Their study found that the evidence that HERV expression is associated with genes is also evidence of their involved in “co-expression networks linking the expression of canonical genes with HERVs”:

[W]e use a TWAS approach that considers neurological HERV expression estimated to precise genomic locations, to identify expression signatures associated with psychiatric conditions, while circumventing the limitations more prevalent in traditional case-control studies. Due to the inclusion of global HERV expression, or the ‘retrotranscriptome’, in this analysis, we call this approach a ‘retrotranscriptome-wide association study’ (rTWAS). We identify extensive HERV expression and regulation in the adult cortex, including in association with genetic risk for psychiatric disorders. We also detect co-expression networks linking the expression of canonical genes with HERVs, allowing us to broadly infer the function some specific HERVs may play in neurobiology. This work provides a rationale for exploring neurological HERV expression in complex neuropsychiatric traits.

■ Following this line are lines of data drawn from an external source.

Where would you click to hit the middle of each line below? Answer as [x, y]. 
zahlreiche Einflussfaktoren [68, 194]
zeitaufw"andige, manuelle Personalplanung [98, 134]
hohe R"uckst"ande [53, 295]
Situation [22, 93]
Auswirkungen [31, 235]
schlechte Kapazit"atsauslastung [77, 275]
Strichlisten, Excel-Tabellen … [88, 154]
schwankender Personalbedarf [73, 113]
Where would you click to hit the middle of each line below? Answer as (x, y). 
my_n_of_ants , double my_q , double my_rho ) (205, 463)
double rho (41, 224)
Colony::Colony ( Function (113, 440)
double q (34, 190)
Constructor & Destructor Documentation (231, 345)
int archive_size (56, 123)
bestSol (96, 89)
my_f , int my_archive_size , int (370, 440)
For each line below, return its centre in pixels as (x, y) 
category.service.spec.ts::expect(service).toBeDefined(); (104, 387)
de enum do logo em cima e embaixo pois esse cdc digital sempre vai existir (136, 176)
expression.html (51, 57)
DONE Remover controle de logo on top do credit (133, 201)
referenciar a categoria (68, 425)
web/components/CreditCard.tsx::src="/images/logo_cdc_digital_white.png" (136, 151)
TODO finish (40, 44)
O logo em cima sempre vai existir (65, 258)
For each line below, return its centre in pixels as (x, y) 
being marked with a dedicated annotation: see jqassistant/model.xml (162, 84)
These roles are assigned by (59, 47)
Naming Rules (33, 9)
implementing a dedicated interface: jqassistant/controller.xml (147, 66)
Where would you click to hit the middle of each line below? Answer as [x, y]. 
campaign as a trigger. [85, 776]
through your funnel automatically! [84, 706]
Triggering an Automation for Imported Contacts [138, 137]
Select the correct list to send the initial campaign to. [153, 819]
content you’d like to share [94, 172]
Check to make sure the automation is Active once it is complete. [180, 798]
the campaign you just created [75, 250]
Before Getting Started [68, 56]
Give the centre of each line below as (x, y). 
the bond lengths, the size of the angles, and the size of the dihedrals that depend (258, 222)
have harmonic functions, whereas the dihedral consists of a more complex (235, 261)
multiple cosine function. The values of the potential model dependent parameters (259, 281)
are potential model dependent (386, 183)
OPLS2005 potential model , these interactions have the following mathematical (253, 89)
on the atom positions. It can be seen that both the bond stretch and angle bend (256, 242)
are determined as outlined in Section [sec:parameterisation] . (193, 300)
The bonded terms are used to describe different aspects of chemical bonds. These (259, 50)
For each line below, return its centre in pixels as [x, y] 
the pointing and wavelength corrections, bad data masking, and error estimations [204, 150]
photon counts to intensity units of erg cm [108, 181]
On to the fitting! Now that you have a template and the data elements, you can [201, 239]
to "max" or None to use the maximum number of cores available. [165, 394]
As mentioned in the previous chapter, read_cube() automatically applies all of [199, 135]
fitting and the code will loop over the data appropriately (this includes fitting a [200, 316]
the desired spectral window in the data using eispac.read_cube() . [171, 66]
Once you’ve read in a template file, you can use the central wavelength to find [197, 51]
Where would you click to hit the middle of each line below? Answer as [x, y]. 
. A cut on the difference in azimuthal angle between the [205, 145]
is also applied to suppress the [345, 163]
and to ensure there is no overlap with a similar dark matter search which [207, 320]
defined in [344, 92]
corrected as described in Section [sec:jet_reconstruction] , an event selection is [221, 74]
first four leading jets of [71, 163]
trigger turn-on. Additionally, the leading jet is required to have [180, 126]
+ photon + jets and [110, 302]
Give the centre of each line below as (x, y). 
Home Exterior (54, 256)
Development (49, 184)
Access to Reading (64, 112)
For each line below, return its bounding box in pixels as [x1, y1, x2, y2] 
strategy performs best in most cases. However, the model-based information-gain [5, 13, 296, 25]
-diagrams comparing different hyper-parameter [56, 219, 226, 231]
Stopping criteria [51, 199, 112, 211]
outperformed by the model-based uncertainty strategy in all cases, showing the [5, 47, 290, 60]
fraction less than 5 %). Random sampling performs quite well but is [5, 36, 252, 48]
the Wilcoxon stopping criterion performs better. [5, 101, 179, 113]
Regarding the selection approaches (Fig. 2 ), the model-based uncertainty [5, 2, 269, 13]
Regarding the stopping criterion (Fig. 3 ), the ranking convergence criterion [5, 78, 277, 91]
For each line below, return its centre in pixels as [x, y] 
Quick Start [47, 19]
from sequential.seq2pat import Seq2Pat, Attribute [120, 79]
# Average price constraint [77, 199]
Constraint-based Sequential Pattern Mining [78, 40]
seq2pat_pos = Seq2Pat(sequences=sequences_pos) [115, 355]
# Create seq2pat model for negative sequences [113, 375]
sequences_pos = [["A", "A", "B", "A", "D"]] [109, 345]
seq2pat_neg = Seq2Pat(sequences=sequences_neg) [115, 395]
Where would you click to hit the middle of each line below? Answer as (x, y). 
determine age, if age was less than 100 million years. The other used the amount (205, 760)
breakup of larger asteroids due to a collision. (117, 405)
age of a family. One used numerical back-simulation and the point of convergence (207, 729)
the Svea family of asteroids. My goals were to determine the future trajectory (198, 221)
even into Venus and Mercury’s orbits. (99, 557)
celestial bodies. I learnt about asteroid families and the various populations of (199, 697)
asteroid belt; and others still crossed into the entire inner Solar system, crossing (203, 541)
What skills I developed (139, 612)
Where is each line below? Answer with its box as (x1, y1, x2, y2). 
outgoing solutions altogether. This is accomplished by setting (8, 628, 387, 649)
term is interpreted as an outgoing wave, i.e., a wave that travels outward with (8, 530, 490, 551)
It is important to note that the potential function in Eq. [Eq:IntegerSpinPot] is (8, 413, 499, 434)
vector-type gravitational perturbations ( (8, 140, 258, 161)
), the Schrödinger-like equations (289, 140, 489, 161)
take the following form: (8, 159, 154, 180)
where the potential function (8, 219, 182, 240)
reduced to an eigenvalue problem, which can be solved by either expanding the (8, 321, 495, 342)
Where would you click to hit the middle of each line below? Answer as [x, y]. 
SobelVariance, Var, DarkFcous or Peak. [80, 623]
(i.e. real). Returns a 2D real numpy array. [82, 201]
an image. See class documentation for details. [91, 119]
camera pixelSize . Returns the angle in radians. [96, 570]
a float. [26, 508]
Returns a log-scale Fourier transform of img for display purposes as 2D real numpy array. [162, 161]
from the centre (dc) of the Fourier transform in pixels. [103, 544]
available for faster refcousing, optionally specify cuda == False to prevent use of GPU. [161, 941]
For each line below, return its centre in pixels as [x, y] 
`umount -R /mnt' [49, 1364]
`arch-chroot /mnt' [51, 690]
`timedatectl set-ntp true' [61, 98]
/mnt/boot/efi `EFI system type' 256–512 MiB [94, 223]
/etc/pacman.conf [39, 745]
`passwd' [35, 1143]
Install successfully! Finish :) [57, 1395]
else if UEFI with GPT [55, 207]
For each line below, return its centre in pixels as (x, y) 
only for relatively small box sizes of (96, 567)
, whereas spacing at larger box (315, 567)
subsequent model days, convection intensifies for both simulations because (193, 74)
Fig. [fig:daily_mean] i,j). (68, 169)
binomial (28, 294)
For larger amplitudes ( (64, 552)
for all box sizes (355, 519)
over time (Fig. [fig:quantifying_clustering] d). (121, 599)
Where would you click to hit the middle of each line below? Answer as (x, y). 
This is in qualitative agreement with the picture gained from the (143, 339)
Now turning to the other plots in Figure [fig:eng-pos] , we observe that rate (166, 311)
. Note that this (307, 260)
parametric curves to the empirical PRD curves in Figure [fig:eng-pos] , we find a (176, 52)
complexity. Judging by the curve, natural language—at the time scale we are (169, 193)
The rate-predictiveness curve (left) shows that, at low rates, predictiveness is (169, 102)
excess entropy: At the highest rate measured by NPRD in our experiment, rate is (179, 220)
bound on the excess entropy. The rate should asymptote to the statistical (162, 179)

Closely Associated with Schizophrenia

They found that various expression signatures of these HERVs were closely associated with schizophrenia. In other words, the HERVs investigated in this study likely have gene regulatory functions, but when those functions go awry, genetic diseases result. The paper concludes: 

[O]ur main analysis found that 1238 HERVs expressed in the brain are regulated in cis, some of which in association with risk for complex psychiatric traits … The existence of canonical transcripts containing unique HERV sequences that confer increased susceptibility to a psychiatric disorder, however, highlights the importance HERVs played in the diversification and evolution of gene expression in the human genome, as well as their contribution to susceptibility to complex disorders.

A similar result was reported in a recent paper in Nature Genetics which found that LINE-1 (L1) elements “contact and activate genes essential for zygotic genome activation (ZGA)” and that “L1 knockdown impairs ZGA, leading to developmental arrest in mouse embryos.”

In other words, once again, the “junk DNA” is functional. That is reflected by the fact that when you mess with the “junk,” the result is problems. That doesn’t sound like junk DNA to me.